Charles W. Calomiris is Henry Kaufman Professor of Financial Institutions at the Columbia University Graduate School of Business and a Professor at Columbia’s School of International and Public Affairs. He is a member of the Shadow Financial Regulatory Committee and the Financial Economists Roundtable, and a Research Associate of the National Bureau of Economic Research. Professor Calomiris was a Senior Fellow at the Council on Foreign Relations, is a member of the Task Force on Property Rights at the Hoover Institution, and co-directs the Project on Financial Deregulation at the American Enterprise Institute. He is Chairman of the Board of Greater Atlantic Financial Corporation, a publicly traded bank based in the Washington D.C. metropolitan area. Professor Calomiris served on the International Financial Institution Advisory Commission, a Congressional commission to advise the U.S. government on the reform of the IMF, the World Bank, the regional development banks, and the WTO. His research spans several areas, including banking, corporate finance, financial history, and monetary economics. He received a B.A. in economics from Yale University in 1979 and a Ph.D. in economics from Stanford University in 1985.

His recent books include China’s Financial Transition at a Crossroads (Columbia University, 2006), Sustaining India’s Growth Miracle (Columbia University, 2007), A Globalist Manifesto for Public Policy, (Institute for Economic Affairs, 2002), Emerging Financial Markets (with David Beim, Irwin-McGraw Hill, 2001), and U.S. Bank Deregulation in Historical Perspective (Cambridge University Press, 2000 and 2006). He has also published numerous journal articles and chapters in scholarly volumes.

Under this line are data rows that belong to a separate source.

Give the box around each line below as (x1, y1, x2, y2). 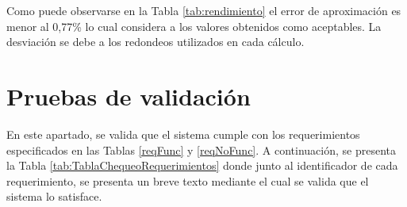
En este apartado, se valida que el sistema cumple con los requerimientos (6, 125, 360, 142)
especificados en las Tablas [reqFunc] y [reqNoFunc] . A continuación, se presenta (6, 141, 397, 158)
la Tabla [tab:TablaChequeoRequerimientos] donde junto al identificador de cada (6, 157, 398, 174)
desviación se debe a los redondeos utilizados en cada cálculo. (6, 33, 305, 50)
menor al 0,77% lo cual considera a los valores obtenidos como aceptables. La (6, 17, 382, 34)
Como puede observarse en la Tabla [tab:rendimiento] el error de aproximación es (6, 2, 401, 18)
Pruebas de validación (6, 79, 251, 112)
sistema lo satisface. (6, 188, 102, 205)
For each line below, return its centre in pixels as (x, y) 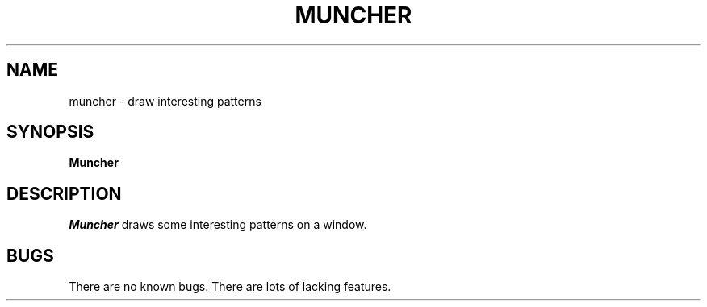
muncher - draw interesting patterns (165, 101)
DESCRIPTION (64, 193)
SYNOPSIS (50, 132)
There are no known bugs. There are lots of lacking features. (230, 287)
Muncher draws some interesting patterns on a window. (218, 225)
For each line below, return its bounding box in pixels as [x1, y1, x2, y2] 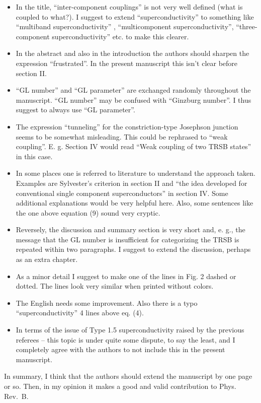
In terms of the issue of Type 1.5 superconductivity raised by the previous [16, 324, 244, 335]
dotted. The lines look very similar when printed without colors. [16, 281, 214, 291]
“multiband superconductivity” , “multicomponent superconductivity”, [16, 21, 234, 32]
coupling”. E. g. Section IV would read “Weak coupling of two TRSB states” [16, 141, 251, 152]
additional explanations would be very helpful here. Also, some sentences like [16, 197, 253, 208]
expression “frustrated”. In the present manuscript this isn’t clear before [16, 57, 238, 68]
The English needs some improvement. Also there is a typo [16, 297, 198, 308]
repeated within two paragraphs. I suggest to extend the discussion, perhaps [16, 244, 251, 254]
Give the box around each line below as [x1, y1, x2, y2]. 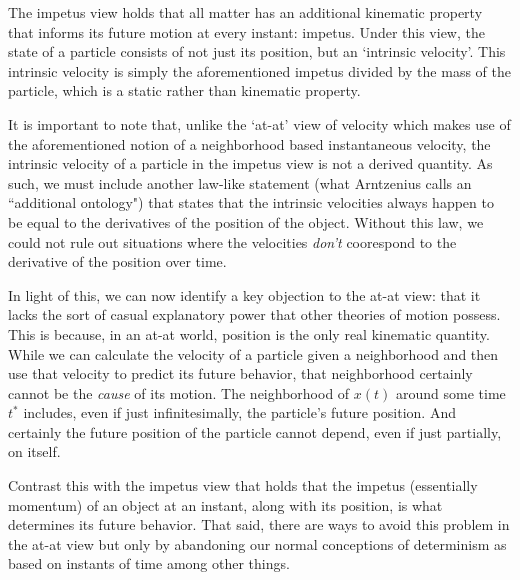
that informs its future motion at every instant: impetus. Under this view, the [8, 21, 485, 42]
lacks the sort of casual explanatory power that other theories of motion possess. [8, 304, 501, 325]
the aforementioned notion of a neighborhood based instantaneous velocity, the [8, 133, 491, 154]
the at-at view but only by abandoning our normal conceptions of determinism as [8, 533, 507, 554]
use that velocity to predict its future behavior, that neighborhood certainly [8, 363, 473, 384]
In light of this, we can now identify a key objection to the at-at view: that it [8, 284, 481, 305]
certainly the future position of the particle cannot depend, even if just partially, [8, 421, 502, 442]
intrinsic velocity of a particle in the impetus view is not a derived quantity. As [8, 153, 493, 174]
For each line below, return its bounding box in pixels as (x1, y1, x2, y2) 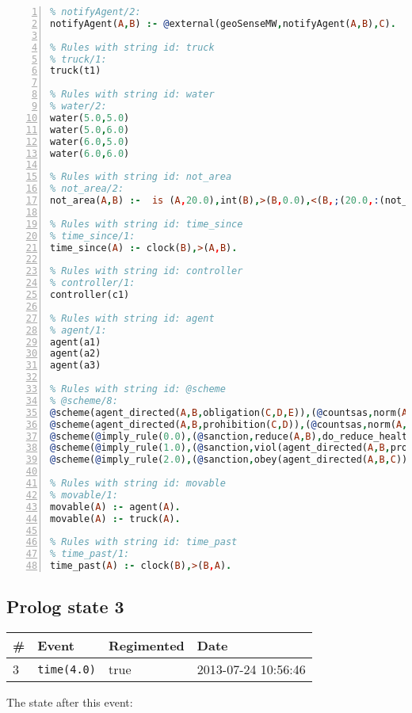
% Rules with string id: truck (50, 41, 215, 53)
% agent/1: (50, 324, 107, 336)
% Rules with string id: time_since (50, 218, 243, 230)
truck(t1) (50, 65, 101, 77)
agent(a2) (50, 348, 101, 360)
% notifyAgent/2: (50, 6, 141, 17)
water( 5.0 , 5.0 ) (50, 112, 130, 124)
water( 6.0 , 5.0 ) (50, 135, 130, 147)
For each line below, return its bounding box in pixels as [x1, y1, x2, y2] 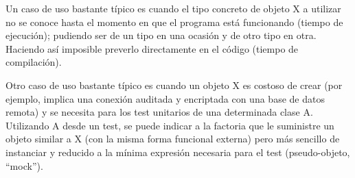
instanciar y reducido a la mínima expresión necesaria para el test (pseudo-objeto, [5, 144, 350, 159]
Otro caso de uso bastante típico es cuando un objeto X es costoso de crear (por [5, 77, 343, 92]
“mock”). [5, 158, 43, 173]
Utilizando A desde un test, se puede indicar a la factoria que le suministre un [5, 118, 334, 132]
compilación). [5, 55, 62, 69]
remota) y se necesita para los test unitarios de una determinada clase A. [5, 105, 313, 119]
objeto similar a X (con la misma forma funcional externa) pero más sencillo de [5, 131, 340, 146]
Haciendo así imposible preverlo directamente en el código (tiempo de [5, 41, 299, 55]
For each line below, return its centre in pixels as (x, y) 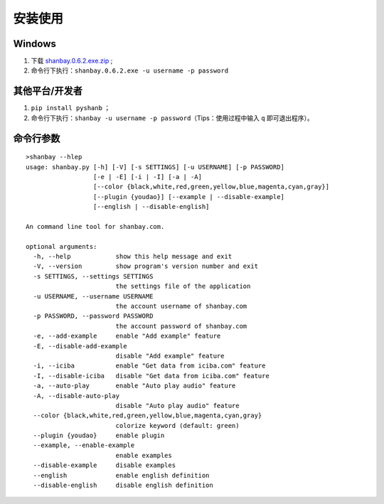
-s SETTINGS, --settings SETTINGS (93, 276)
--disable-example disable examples (105, 465)
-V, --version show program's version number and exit (146, 266)
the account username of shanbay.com (181, 306)
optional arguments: (62, 246)
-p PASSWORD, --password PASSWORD (93, 316)
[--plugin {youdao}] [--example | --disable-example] (188, 197)
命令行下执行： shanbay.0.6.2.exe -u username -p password (130, 70)
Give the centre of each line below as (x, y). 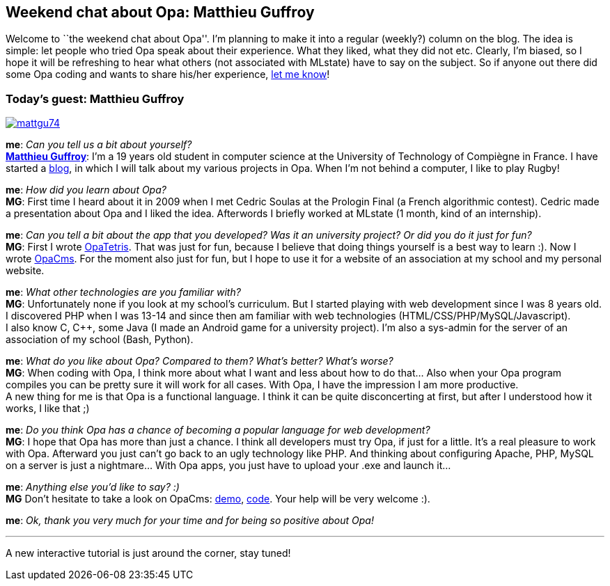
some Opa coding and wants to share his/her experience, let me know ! (168, 74)
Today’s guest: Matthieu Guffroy (95, 98)
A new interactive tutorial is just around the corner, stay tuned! (148, 553)
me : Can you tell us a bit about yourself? (99, 145)
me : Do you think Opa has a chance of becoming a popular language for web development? (218, 430)
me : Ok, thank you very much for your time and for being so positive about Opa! (190, 521)
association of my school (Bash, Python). (100, 340)
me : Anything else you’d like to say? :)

Professor Calomiris is the recipient of research grants or awards from the National Science Foundation, the World Bank, the Japanese Government, the Herbert V. Prochnow Foundation, and the Garn Institute of Finance. In 1995 he was named a University Scholar at the University of Illinois, where he served as Associate Professor of Finance and Co-Director of the Office for Banking Research. He is or was a member of the editorial boards of the Journal of Banking and Finance, the Journal of Financial Services Research, the Journal of Financial Intermediation, the Journal of Economic History, the Journal of Economics and Business, and Explorations in Economic History. Professor Calomiris serves or has served as a consultant or visiting scholar for the Federal Reserve Banks of New York, Chicago, Cleveland, St. Louis, and Philadelphia, the Federal Reserve Board, the World Bank, and the governments of Mexico, Argentina, Japan, China, El Salvador, Brazil, Colombia, Connecticut and Massachusetts. His private sector clients have included Bank of America, Goldman Sachs, Lloyds, AIG, UBS, Citicorp, Fidelity, Fleet, Credit Suisse, The Limited, Xilinx, Verizon, Wachtel Lipton, Milbank Tweed, Cleary Gottlieb, O’Melveny & Myers, Mayer Brown, LeBoeuf Lamb, Latham Watkins, Ince & Co., and Fenwick & West, among others.

He designed (with David Beim) and teaches a course on emerging market financial transactions, which won the 1997-1998 Chazen International Innovation Prize at Columbia Business School. Professor Calomiris also teaches or has taught courses in corporate finance, banking, monetary economics, economic history, corporate governance and business ethics. He also has taught many Ph.D.-level courses at the World Bank and the IMF, including a course at the IMF on Emerging Financial Markets for several years. He has designed (with Murray Low) the Columbia Business School partnership programs with the University of Dar Es Salaam and the US International University in Nairobi, and teaches in both those programs.

His recent speaking engagements include keynote speeches at the annual research conferences of the European Central Bank, the IMF, and Kansas City Fed Jackson Hole Symposium, the Central Bank of Chile, the Brazilian Bank Association, and the Cayman Business Outlook, among others.